高管家逼視著那個被少年稱作郭叔的人,一步一步走下石階:“你居然還敢糾纏於公子!”
“啊——哇——嗚!”郭叔臉上漸漸生出恐懼,拚命地搖頭擺手。
“我不管你是想幹什麼,你已經過了老爺所劃的底線!”高管家的臉上,之前的和善早已沒了蹤跡。
駱弈軒隻看見他走到郭叔麵前,還沒來得及眨眼,郭叔已經被他托起舉到頭頂,隻見他雙眉一皺,郭叔慘叫一聲掉落到地,四肢以奇異的角度彎曲在身側,駱弈軒的心跟著狠狠地顫了一下,他甚至聽到了骨頭碎裂的“喀嚓”聲!
高管家蹲下來,眼中隱隱地有些不忍,但轉瞬便被寒光冷卻:“這是最後一次警告,如若再犯,我便隻有取你性命!”
“你這樣還不如直接殺了他!”駱弈軒實在看不下去了,明明就是朝夕相處的人,他怎麼能冷酷到如此地步!
郭叔抬了抬頭,但爛泥一樣的身體無法支撐他回過頭來看他一眼,可駱弈軒卻清清楚楚地看到了他更深的恐懼。
高管家看著駱弈軒,麵上竟是十足的認真和嚴肅,再看回郭叔時,右掌已經緩緩抬起。
不是吧!駱弈軒似乎意識到接下來要發生什麼——
“喂你幹什麼!我不是那個意……”
掌力貫心,郭叔甚至都沒機會掙紮就趴在那裏一動不動了,駱弈軒話還沒說完的口形僵在臉上,死了嗎?是自己提醒他殺死他的嗎?

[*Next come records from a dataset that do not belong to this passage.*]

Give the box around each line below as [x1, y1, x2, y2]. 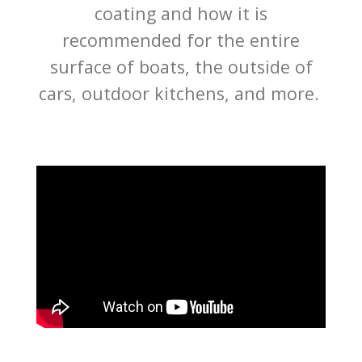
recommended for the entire [62, 28, 300, 53]
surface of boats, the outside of [49, 55, 313, 79]
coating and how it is [95, 2, 267, 26]
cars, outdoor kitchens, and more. [38, 82, 324, 106]
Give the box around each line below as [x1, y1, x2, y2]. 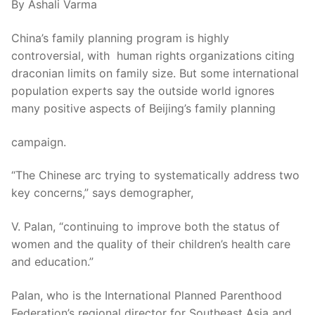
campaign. [11, 134, 66, 149]
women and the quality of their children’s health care [11, 237, 290, 251]
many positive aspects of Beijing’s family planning [11, 101, 276, 116]
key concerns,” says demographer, [11, 186, 193, 200]
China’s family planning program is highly [11, 31, 229, 46]
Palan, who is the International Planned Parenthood [11, 288, 282, 302]
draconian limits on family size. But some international [11, 66, 299, 81]
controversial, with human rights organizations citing [11, 49, 295, 63]
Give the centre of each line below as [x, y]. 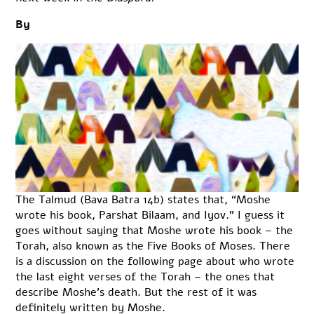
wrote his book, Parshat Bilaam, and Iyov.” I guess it [150, 216]
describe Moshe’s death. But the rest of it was [136, 293]
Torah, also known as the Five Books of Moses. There [153, 246]
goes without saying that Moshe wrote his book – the [155, 231]
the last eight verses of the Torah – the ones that [145, 277]
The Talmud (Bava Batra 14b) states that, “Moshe [143, 200]
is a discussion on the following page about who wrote [155, 262]

高管家站起身來徑自回去了,大門關上時碰撞的聲響讓駱弈軒一個激靈,那個管家瘋了嗎?自己殺人了!
不,不是的!這都不是真的!
街上的人不知道什麼時候都消失了,郭叔扭曲的身形透過駱弈軒的眼球刺激著他的每一根神經,他用力敲打瓶壁發出聲音,大聲叫著郭叔,可是沒有得到哪怕一點兒反應!
忽然,郭叔的衣領、袖口、褲腿開始淌出血來,越流越多,彙聚到一起湧向駱弈軒,看著這小河一般的血流,他腿有些軟,向後退著靠到距離最遠的那一麵瓶壁上。
這是怎麼了?一個人身上會有這麼多的血嗎?為什麼偏偏向他流過來,是要來找他報仇了嗎!
血以極快的速度滲透到他腳下的位置,雖然隔著一層並不能真的沾到他身上,但他仍舊貼緊瓶壁踮起了腳,那些深紅的顏色刺激著他心裏的愧疚,他幾乎已經認定,是自己害死了那個郭叔!
血仍舊沒有要流完的跡象,整個花瓶搖搖晃晃,竟開始漂浮起來,駱弈軒有些站立不穩,但仍然不肯蹲下來,如果沒有花瓶,他應該會被淹死吧!
順著血流,花瓶漸漸離開了原地,郭叔的身影越來越遠,但那扭曲的姿勢在駱弈軒眼裏卻分外清晰,對不起!真的對不起!
他閉上眼,一遍又一遍默念著,再睜開時,四周已經沒了房屋,放眼望去,無聲無息的一條血河!
天色漸黑,河麵一片絳紫,在月光下泛著寒光!
駱弈軒不知道還要這樣漂多久,過了一陣兒,心境漸漸平穩下來。